Buffon Hengkang dari PSG karena Emoh Jadi Kiper Cadangan

REKANBOLA – Penjaga gawang asal Italia, Gianluigi Buffon, blak-blakan bicara soal alasannya meninggalkan Paris Saint-Germain (PSG). Buffon mengaku pilih pergi karena tak mau diplot menjadi kiper cadangan pada musim depan.

Petualangan Buffon di klub raksasa Prancis itu hanya berlangsung selama semusim. Dia memilih tak meneken kontrak baru setelah kesepakatannya dengan PSG rampung pada akhir musim 2018-2019.

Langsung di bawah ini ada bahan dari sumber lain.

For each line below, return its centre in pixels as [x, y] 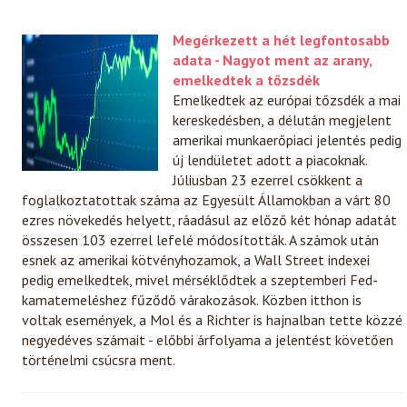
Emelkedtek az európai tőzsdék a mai [287, 99]
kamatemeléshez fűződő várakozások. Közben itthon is [192, 299]
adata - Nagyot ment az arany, [273, 60]
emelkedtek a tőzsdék [247, 79]
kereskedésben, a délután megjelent [283, 119]
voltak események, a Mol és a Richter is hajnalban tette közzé [213, 319]
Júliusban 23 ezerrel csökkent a [268, 179]
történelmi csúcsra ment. [99, 359]
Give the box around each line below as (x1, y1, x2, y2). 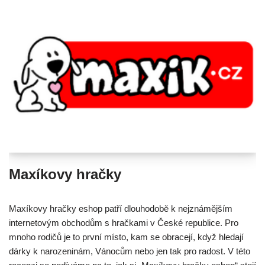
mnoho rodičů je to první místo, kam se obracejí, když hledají (9, 231, 244, 242)
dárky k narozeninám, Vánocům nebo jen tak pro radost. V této (9, 245, 250, 256)
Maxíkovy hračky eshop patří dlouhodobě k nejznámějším (9, 203, 232, 214)
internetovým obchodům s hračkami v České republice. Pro (9, 217, 238, 228)
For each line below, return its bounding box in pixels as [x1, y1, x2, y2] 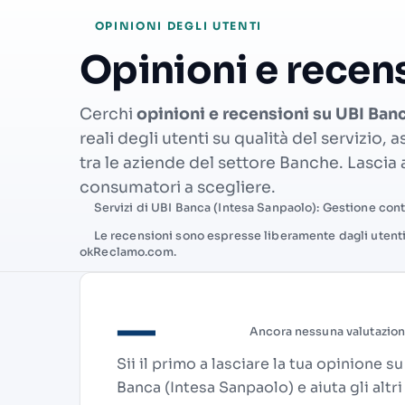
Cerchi [80, 104, 137, 125]
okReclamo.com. [80, 244, 176, 259]
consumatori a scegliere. [80, 177, 276, 198]
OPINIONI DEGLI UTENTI [90, 19, 262, 33]
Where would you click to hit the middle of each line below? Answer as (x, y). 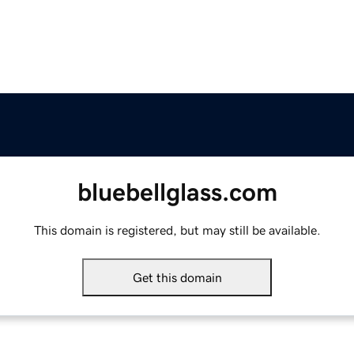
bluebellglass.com (177, 192)
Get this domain (177, 278)
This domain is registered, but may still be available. (177, 230)
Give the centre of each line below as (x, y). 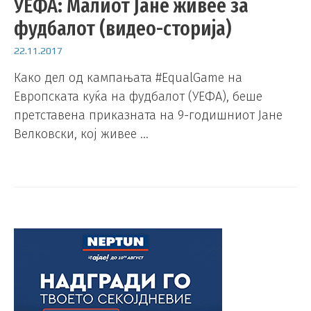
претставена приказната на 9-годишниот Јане (148, 116)
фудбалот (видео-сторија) (123, 28)
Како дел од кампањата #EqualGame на (128, 78)
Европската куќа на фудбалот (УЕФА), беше (138, 97)
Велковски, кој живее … (81, 134)
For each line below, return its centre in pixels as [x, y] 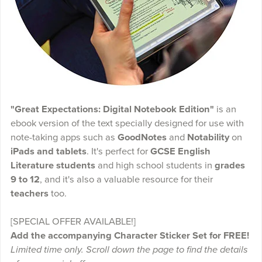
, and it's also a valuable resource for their [126, 180]
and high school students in [155, 166]
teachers [29, 194]
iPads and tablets [48, 152]
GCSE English [180, 152]
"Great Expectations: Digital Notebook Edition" [112, 110]
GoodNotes [142, 138]
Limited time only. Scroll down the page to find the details [129, 250]
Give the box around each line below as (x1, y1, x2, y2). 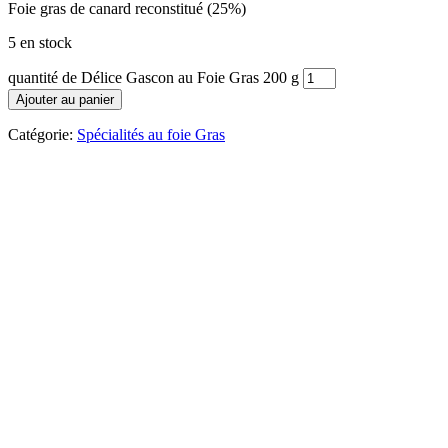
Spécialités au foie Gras (77, 125, 225, 143)
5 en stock (8, 33, 72, 51)
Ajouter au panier (16, 91, 114, 107)
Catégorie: (8, 125, 73, 143)
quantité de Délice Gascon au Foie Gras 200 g (8, 68, 299, 86)
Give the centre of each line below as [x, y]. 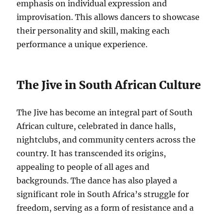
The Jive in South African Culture [109, 85]
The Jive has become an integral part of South [105, 113]
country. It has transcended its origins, [91, 154]
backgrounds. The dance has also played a [97, 181]
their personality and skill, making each [93, 31]
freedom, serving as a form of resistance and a [105, 208]
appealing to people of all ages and [83, 167]
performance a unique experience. [82, 45]
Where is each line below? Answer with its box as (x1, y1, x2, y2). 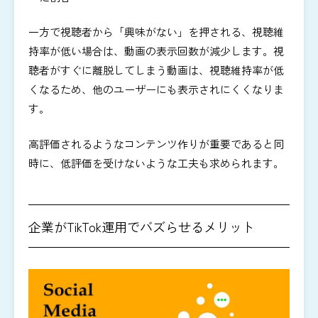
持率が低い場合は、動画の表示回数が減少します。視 (28, 43, 284, 59)
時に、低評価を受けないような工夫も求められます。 (28, 155, 284, 170)
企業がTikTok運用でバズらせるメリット (28, 217, 255, 236)
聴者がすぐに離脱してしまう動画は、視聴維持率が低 (28, 62, 284, 78)
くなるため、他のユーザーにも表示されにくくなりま (28, 82, 284, 97)
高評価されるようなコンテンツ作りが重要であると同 (28, 136, 284, 151)
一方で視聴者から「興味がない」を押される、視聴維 (28, 24, 284, 40)
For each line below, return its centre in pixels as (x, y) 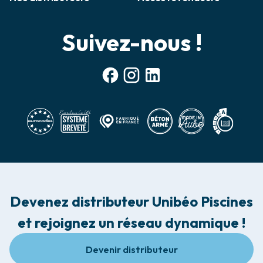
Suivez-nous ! (131, 43)
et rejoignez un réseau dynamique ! (131, 223)
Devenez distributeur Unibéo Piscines (131, 202)
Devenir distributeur (131, 250)
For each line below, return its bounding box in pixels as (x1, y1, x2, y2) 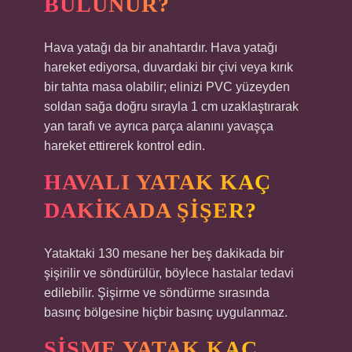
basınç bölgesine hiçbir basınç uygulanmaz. (44, 306, 288, 319)
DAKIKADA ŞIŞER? (44, 198, 257, 222)
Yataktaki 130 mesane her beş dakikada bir (44, 247, 284, 260)
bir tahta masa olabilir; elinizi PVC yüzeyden (44, 80, 290, 93)
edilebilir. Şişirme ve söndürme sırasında (44, 286, 269, 299)
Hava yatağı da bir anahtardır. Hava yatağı (44, 41, 277, 54)
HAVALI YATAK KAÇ (44, 170, 271, 194)
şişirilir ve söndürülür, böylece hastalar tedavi (44, 266, 294, 280)
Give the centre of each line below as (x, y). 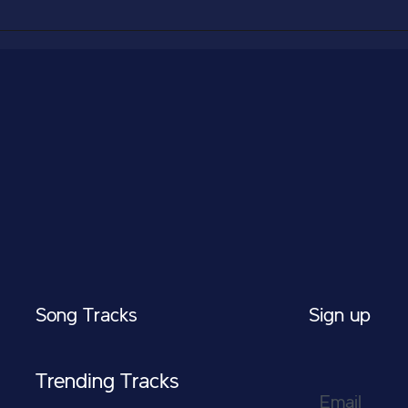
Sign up (340, 316)
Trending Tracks (107, 382)
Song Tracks (87, 316)
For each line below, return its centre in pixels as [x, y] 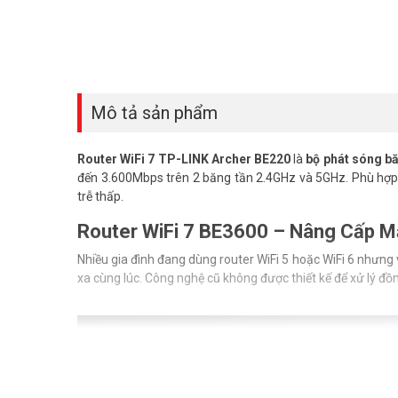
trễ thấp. [100, 196]
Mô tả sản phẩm [154, 112]
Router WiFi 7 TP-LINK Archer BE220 [184, 159]
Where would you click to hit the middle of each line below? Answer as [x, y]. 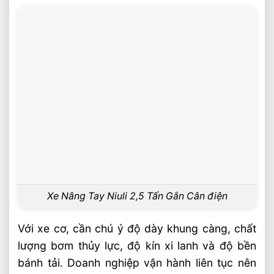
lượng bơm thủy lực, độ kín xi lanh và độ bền [137, 245]
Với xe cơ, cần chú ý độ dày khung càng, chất [137, 228]
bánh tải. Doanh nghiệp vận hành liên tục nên [137, 262]
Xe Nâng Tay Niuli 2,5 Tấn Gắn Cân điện [137, 196]
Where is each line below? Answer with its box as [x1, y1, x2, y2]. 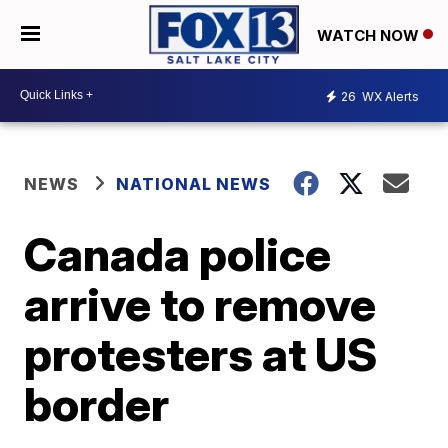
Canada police [24, 225, 332, 282]
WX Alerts [359, 89, 419, 105]
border [24, 375, 170, 432]
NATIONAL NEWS [116, 173, 272, 194]
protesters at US [24, 325, 378, 382]
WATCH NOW [317, 25, 423, 45]
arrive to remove [24, 275, 377, 332]
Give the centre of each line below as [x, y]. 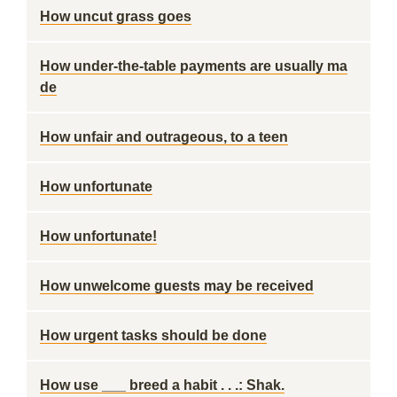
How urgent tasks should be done [153, 335]
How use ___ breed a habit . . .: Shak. [162, 385]
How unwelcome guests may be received [177, 286]
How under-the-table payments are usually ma [194, 66]
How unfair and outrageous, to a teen [164, 137]
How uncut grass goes [116, 16]
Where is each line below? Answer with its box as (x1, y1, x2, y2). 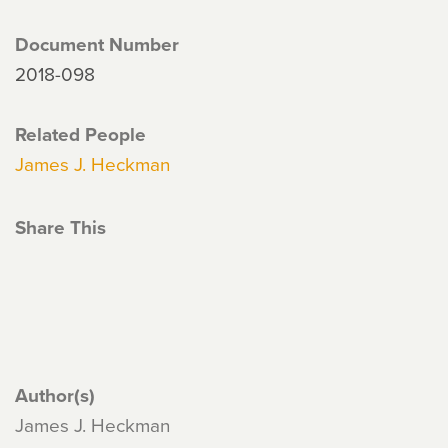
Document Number (15, 30, 179, 58)
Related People (15, 120, 146, 148)
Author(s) (15, 381, 95, 409)
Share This (15, 213, 106, 241)
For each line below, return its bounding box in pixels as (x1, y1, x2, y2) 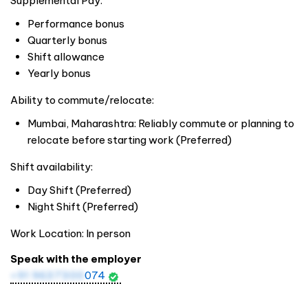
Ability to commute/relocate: (10, 93, 154, 107)
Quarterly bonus (27, 33, 107, 47)
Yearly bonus (27, 66, 91, 80)
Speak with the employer (10, 252, 142, 265)
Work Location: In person (10, 226, 131, 240)
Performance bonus (27, 16, 124, 30)
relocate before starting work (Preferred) (27, 133, 232, 146)
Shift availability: (10, 159, 93, 173)
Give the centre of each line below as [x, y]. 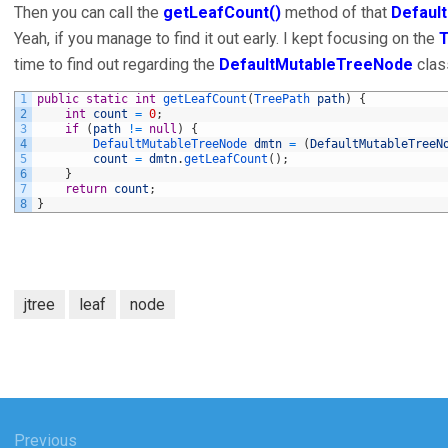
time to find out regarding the [116, 64]
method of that [336, 12]
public [58, 99]
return [86, 189]
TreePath [285, 99]
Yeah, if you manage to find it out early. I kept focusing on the [226, 38]
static [107, 99]
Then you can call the [88, 12]
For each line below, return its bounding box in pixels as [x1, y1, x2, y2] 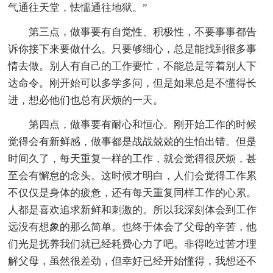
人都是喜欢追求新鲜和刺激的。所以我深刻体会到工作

Menurut Buffon, sudah sejak beberapa bulan lalu dirinya diberi tahu akan diplot sebagai kiper kedua mulai musim depan. Opsi tersebut tak membuat Buffon tertarik, sehingga memilih pergi.

“PSG sudah memberi tahu saya lima bulan lalu bahwa pada akhir musim saya akan diberi peran sebagai kiper kedua. Sejak Januari saya punya banyak waktu berpikir dan mendapat kesimpulan peran itu bukan untuk saya. Saya melepas kesempatan mendapat banyak uang dan memilih opsi lain untuk tahun depan,” kata Buffon, seperti dilansir Football Italia, Minggu (16/6/2019).

“Permintaan mereka legal, bisa dimengerti, dan penawaran mereka menarik. Pada usia 41 tahun, saya punya kebutuhan psikologis untuk merasakan sensasi. Emosi yang berubah menjadi energi, impian, rasa bahwa diri Anda bagian dari sesuatu. Ini juga pilihan yang tak pernah berhubungan dengan masa lalu saya di Juventus,” imbuh mantan pemain Juventus dan kiper legendaris Timnas Italia tersebut.

Buffon mengaku sudah menerima beberapa tawaran menarik dari klub-klub, tanpa menyebutkan dengan detaill. Tapi, dia tak menutup kemungkinan tak akan mengambil tawaaran itu hingga setahun ke depan.

“Saya menerima beberapa tawaran yang menyenangkan. Tapi, jika saya kurang tahu apa yang dicari, mungkin saya memberi hadiah berupa setahun untuk diri sendiri, sepenuhnya. Satu tahun untuk belajar,” kata Gianluigi Buffon.